## Given data

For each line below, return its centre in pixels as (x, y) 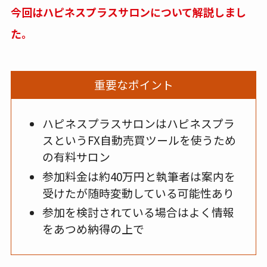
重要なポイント (133, 85)
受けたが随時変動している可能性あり (138, 193)
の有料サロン (76, 156)
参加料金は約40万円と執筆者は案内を (139, 176)
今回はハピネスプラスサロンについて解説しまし (128, 12)
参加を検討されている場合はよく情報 (138, 212)
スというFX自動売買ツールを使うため (139, 139)
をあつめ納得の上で (93, 229)
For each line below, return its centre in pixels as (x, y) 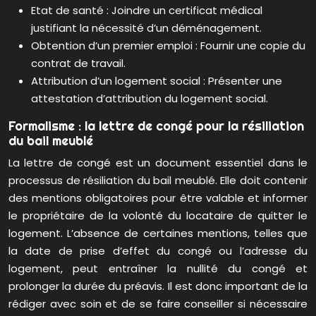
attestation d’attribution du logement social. (150, 99)
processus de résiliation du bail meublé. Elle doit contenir (158, 181)
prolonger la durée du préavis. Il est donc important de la (158, 286)
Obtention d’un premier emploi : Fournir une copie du (168, 46)
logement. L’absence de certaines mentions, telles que (158, 233)
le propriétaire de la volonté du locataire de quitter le (158, 216)
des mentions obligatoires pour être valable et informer (158, 198)
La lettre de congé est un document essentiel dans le (158, 163)
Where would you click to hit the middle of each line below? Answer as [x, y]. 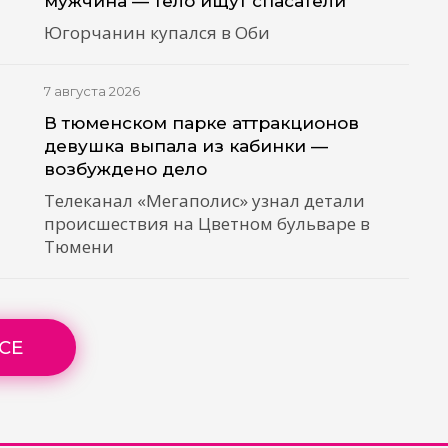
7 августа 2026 [92, 91]
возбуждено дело [126, 169]
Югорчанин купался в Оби [157, 33]
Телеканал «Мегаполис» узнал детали [205, 201]
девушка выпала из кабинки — [186, 146]
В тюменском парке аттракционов [202, 123]
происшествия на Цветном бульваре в [207, 224]
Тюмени [79, 247]
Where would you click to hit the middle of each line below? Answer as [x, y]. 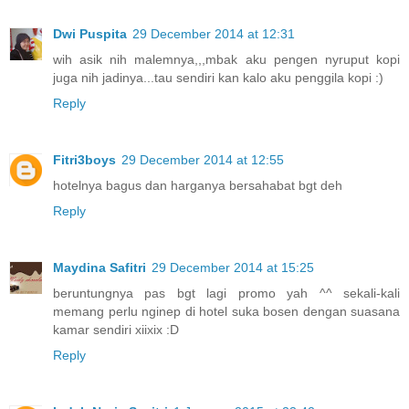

## Task details
Could the data above be reproduced exactly, with the pictures left out?

## Solved exercise
For each line below, return its centre in pixels as (x, y) 
重要なポイント (133, 85)
受けたが随時変動している可能性あり (138, 193)
の有料サロン (76, 156)
参加料金は約40万円と執筆者は案内を (139, 176)
今回はハピネスプラスサロンについて解説しまし (128, 12)
参加を検討されている場合はよく情報 (138, 212)
スというFX自動売買ツールを使うため (139, 139)
をあつめ納得の上で (93, 229)
For each line below, return its centre in pixels as (x, y) 
attestation d’attribution du logement social. (150, 99)
processus de résiliation du bail meublé. Elle doit contenir (158, 181)
prolonger la durée du préavis. Il est donc important de la (158, 286)
Obtention d’un premier emploi : Fournir une copie du (168, 46)
logement. L’absence de certaines mentions, telles que (158, 233)
le propriétaire de la volonté du locataire de quitter le (158, 216)
des mentions obligatoires pour être valable et informer (158, 198)
La lettre de congé est un document essentiel dans le (158, 163)
Where would you click to hit the middle of each line below? Answer as [x, y]. 
7 августа 2026 [92, 91]
возбуждено дело [126, 169]
Югорчанин купался в Оби [157, 33]
Телеканал «Мегаполис» узнал детали [205, 201]
девушка выпала из кабинки — [186, 146]
В тюменском парке аттракционов [202, 123]
происшествия на Цветном бульваре в [207, 224]
Тюмени [79, 247]
Where would you click to hit the middle of each line below? Answer as [x, y]. 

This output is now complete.